Шоферы вынесли несчастного парня в полном беспамятстве с пеной на губах.
И тут-то, дружище, сердце меня окончательно предало. Я кинулся за шоферами и бесчувственным Мичуном, но на ступеньках небо вдруг опустилось мне на плечи, воздух отказался входить в мой широко открытый рот, в голове с треском лопнуло что-то белое, ноги сами собой разъехались. С тех пор два-три раза на дню мне делается плохо.
Послезавтра операция. Я не из тех, кто пишет завещания. С меня достаточно сказать другу теплые, бодрые слова.
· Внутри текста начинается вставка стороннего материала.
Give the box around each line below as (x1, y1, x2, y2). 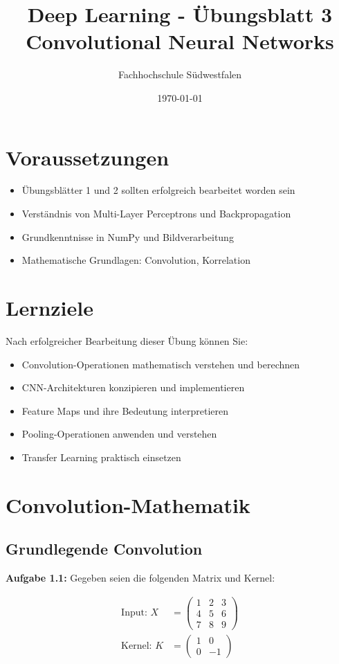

И знать, что несколько дорогих мне людей не будут поминать меня лихом: мой сын Ибрагим, несчастный Мичун, Дойчин, Йованка, моя бедная жена Малинка. И что Авдан и хаджи, невзирая на мое безбожие, попросят аллаха без всякой волокиты благоприятным образом решить на том свете мой жилищный вопрос.